À cette explication qui, comme toutes les tentatives analogues de la Dynamique péripatéticienne, nous semble, aujourd’hui, puérile et ridicule, le Tractatus de ponderibus en joint une autre qui est beaucoup plus sensée ; celle-ci fait intervenir les déformations que les diverses parties du mobile éprouvent au moment du choc et les réactions élastiques engendrées par ces déformations.

Cette explication, où l’on ne remarque rien que de correct, était bien propre à solliciter l’attention de ceux qui professaient la Physique, à Paris, au xive siècle. De cette attention, la trace, déjà, se laisse peut-être reconnaître dans les quelques lignes que Jean Buridan consacre au rebondissement après le choc[1] ; elle se trahit certainement dans ce que Marsile d’Inghen dit de ce même effet.

C’est à propos du prétendu repos intermédiaire entre deux mouvements contraires que Marsile d’Inghen parle du rebondissement des corps élastiques. À la théorie de ce repos intermédiaire, notre auteur attribue certainement une grande importance ; dans son Abrégé du livre des Physiques, il la développe au long de cinq colonnes[2] ; dans ses Questions sur les huit livres des Physiques selon la méthode des Nominalistes, il lui consacre toute une question, la dernière[3].
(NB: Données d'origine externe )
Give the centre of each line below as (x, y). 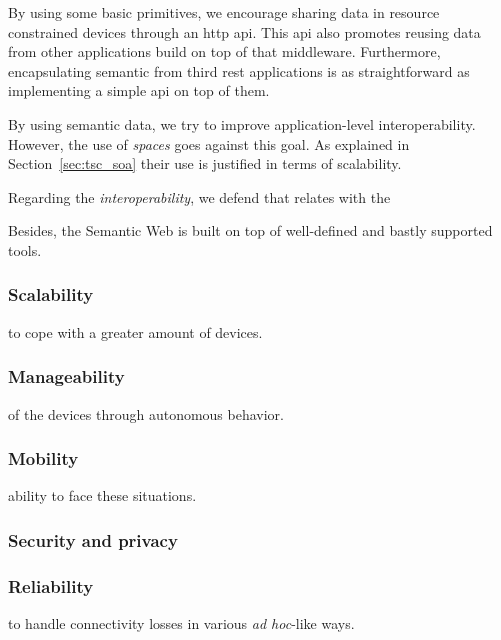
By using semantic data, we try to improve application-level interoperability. (242, 123)
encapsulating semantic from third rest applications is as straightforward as (239, 70)
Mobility (43, 458)
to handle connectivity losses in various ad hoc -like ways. (181, 623)
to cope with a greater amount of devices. (135, 331)
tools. (25, 249)
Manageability (66, 376)
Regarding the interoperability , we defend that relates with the (199, 196)
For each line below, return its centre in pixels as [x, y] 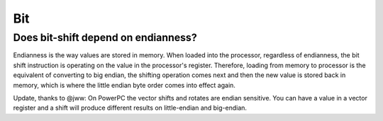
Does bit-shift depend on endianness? [105, 38]
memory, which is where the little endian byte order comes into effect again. [124, 85]
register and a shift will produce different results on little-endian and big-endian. [130, 108]
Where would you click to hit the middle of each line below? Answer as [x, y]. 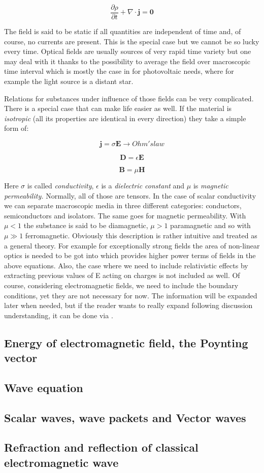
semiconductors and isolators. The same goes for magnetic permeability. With [125, 215]
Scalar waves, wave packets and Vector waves [125, 417]
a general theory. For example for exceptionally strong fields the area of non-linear [132, 245]
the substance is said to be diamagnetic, [86, 225]
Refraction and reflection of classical [101, 447]
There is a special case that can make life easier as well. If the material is [118, 108]
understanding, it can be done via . [59, 315]
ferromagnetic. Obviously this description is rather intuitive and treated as [141, 235]
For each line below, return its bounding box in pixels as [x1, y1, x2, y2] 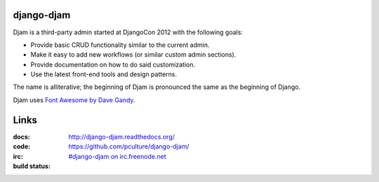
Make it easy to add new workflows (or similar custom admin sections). [30, 50, 237, 59]
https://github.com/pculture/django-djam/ [68, 142, 189, 150]
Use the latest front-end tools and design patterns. [30, 70, 178, 78]
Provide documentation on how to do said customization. [30, 60, 196, 69]
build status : [13, 162, 51, 170]
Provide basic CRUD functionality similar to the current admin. [30, 41, 210, 49]
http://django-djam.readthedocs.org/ [68, 132, 175, 141]
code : [13, 142, 31, 150]
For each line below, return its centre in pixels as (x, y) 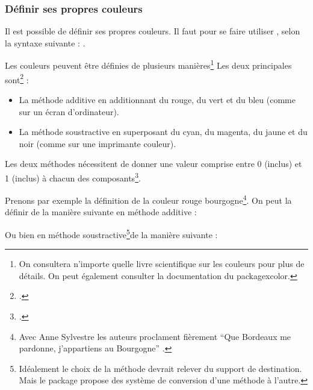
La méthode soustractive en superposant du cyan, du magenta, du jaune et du (163, 132)
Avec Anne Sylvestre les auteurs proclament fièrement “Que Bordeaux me (155, 336)
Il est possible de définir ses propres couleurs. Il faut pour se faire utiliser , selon (153, 31)
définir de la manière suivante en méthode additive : (101, 212)
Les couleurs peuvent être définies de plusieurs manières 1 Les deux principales (148, 64)
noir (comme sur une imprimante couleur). (98, 143)
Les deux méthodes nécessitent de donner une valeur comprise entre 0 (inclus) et (153, 164)
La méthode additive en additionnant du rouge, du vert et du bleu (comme (157, 99)
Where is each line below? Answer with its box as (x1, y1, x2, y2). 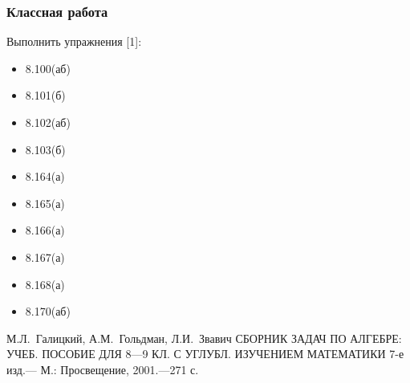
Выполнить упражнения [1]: (6, 33, 142, 50)
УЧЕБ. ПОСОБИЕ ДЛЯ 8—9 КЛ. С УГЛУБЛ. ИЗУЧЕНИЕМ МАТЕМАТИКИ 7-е (6, 345, 404, 362)
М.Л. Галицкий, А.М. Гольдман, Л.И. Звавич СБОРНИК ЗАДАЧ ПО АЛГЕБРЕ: (6, 329, 402, 346)
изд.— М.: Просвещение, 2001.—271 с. (6, 361, 199, 377)

L’opinion de Marsile suit et développe celle d’Albert de Saxe. Comme Jean Buridan, comme Albert de Saxe, il tient pour non convaincants les raisonnements par lesquels, sous peine de contradiction, un repos intermédiaire doit nécessairement séparer deux mouvements contraires l’un à l’autre. Mais il croit qu’en nombre de circonstances, un tel repos intermédiaire est vraiment réalisé, et il en donne des raisons physiques. Ainsi, lorsqu’un projectile est lancé verticalement de bas en haut, un certain temps de repos s’écoule, croit-il, entre le mouvement d’ascension et le mouvement de descente. Le raisonnement par lequel, dans ses Questions, il prétend justifier cette conclusion est la reproduction presque textuelle de celui qu’avait

  1. Vide Supra, p. 209.
  2. Abbreviationes libri phisicorum edite a prestantissimo philosopho Marsilio inguen doctore parisiensi ; fol. avant le fol. sign. 1, col. b, c et d ; fol. sign. 1, col. a et b.
  3. Questiones subtiltssime Johannis Marcilii Inguen ; Super octo libros Physicorum secundum nominalium viam ; lib. VIII, quæst. VIII.